WHAT IS NEEDED. Copy every record below exactly as written, but leave out the pictures.
━━ SUPPLIED DATA
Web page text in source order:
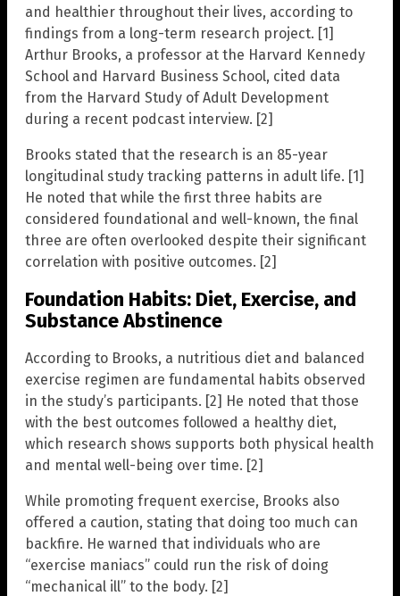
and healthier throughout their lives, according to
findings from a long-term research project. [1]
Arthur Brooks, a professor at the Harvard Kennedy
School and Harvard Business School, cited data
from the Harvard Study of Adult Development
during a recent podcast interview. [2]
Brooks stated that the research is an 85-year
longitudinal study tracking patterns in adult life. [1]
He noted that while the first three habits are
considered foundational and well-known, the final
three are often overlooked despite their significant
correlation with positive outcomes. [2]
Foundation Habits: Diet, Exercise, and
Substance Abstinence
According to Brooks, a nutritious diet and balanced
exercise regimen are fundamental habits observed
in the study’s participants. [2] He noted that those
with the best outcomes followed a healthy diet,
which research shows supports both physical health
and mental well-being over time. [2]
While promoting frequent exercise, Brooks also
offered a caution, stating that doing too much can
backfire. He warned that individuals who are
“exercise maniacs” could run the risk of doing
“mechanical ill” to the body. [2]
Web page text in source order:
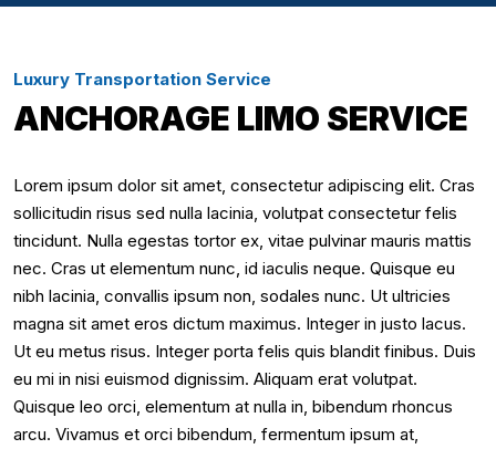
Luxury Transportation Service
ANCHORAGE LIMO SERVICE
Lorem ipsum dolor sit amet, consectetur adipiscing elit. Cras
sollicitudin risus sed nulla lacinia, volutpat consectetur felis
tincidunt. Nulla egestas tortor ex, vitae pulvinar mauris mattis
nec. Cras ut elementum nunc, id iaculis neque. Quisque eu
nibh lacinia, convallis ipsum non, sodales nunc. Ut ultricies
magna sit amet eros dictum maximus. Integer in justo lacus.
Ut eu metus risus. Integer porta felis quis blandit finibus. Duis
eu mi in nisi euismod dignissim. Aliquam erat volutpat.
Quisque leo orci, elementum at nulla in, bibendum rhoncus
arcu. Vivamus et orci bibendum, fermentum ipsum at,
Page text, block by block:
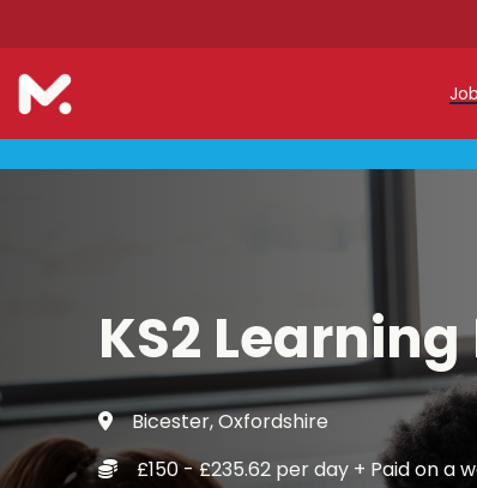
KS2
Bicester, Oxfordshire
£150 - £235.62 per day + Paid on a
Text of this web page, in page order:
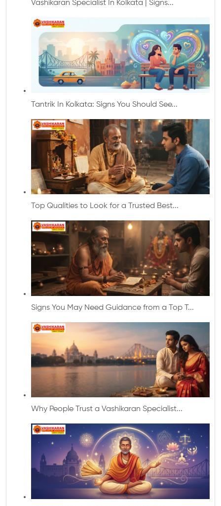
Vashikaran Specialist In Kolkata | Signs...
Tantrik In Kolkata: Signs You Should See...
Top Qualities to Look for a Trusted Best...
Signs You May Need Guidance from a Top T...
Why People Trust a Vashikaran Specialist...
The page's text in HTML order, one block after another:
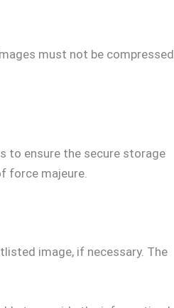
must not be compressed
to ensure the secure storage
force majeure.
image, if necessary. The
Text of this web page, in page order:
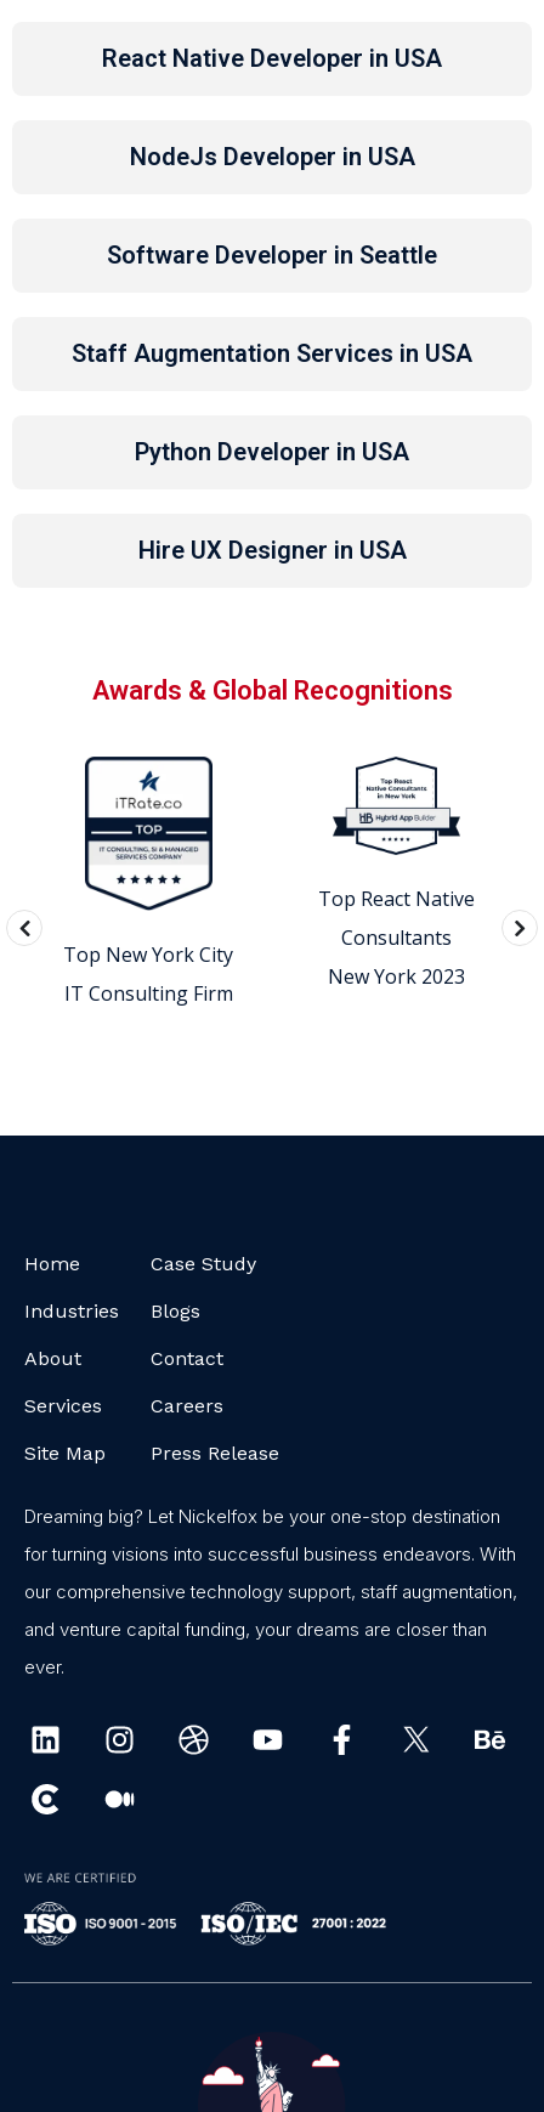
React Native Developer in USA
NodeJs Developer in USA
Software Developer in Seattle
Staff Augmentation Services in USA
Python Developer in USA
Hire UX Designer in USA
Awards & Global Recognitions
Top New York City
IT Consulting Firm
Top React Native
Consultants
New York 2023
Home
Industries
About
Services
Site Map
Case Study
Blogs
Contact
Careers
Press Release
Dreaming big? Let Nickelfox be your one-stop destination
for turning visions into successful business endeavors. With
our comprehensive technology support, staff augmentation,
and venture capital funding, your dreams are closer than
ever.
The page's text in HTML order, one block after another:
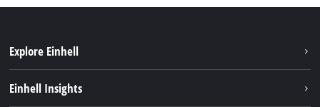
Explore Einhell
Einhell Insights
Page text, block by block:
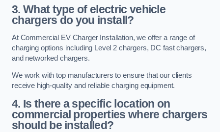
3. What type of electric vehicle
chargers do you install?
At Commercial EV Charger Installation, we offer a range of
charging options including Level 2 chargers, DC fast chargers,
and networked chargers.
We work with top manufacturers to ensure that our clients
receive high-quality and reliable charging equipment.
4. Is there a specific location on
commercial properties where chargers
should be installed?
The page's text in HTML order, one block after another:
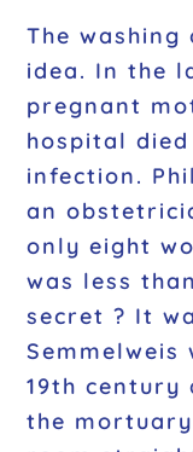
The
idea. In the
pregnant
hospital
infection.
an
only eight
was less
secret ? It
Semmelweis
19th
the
━━━━
ANSWER BOX.
Web page text in source order:
and healthier throughout their lives, according to
findings from a long-term research project. [1]
Arthur Brooks, a professor at the Harvard Kennedy
School and Harvard Business School, cited data
from the Harvard Study of Adult Development
during a recent podcast interview. [2]
Brooks stated that the research is an 85-year
longitudinal study tracking patterns in adult life. [1]
He noted that while the first three habits are
considered foundational and well-known, the final
three are often overlooked despite their significant
correlation with positive outcomes. [2]
Foundation Habits: Diet, Exercise, and
Substance Abstinence
According to Brooks, a nutritious diet and balanced
exercise regimen are fundamental habits observed
in the study’s participants. [2] He noted that those
with the best outcomes followed a healthy diet,
which research shows supports both physical health
and mental well-being over time. [2]
While promoting frequent exercise, Brooks also
offered a caution, stating that doing too much can
backfire. He warned that individuals who are
“exercise maniacs” could run the risk of doing
“mechanical ill” to the body. [2]
Web page text in source order:
Luxury Transportation Service
ANCHORAGE LIMO SERVICE
Lorem ipsum dolor sit amet, consectetur adipiscing elit. Cras
sollicitudin risus sed nulla lacinia, volutpat consectetur felis
tincidunt. Nulla egestas tortor ex, vitae pulvinar mauris mattis
nec. Cras ut elementum nunc, id iaculis neque. Quisque eu
nibh lacinia, convallis ipsum non, sodales nunc. Ut ultricies
magna sit amet eros dictum maximus. Integer in justo lacus.
Ut eu metus risus. Integer porta felis quis blandit finibus. Duis
eu mi in nisi euismod dignissim. Aliquam erat volutpat.
Quisque leo orci, elementum at nulla in, bibendum rhoncus
arcu. Vivamus et orci bibendum, fermentum ipsum at,
Page text, block by block:
KS2
Bicester, Oxfordshire
£150 - £235.62 per day + Paid on a
Text of this web page, in page order:
Vashikaran Specialist In Kolkata | Signs...
Tantrik In Kolkata: Signs You Should See...
Top Qualities to Look for a Trusted Best...
Signs You May Need Guidance from a Top T...
Why People Trust a Vashikaran Specialist...
The page's text in HTML order, one block after another:
must not be compressed
to ensure the secure storage
force majeure.
image, if necessary. The
Text of this web page, in page order:
React Native Developer in USA
NodeJs Developer in USA
Software Developer in Seattle
Staff Augmentation Services in USA
Python Developer in USA
Hire UX Designer in USA
Awards & Global Recognitions
Top New York City
IT Consulting Firm
Top React Native
Consultants
New York 2023
Home
Industries
About
Services
Site Map
Case Study
Blogs
Contact
Careers
Press Release
Dreaming big? Let Nickelfox be your one-stop destination
for turning visions into successful business endeavors. With
our comprehensive technology support, staff augmentation,
and venture capital funding, your dreams are closer than
ever.
The page's text in HTML order, one block after another:
Explore Einhell
Einhell Insights
Page text, block by block:
3. What type of electric vehicle
chargers do you install?
At Commercial EV Charger Installation, we offer a range of
charging options including Level 2 chargers, DC fast chargers,
and networked chargers.
We work with top manufacturers to ensure that our clients
receive high-quality and reliable charging equipment.
4. Is there a specific location on
commercial properties where chargers
should be installed?
The page's text in HTML order, one block after another:
The
idea. In the
pregnant
hospital
infection.
an
only eight
was less
secret ? It
Semmelweis
19th
the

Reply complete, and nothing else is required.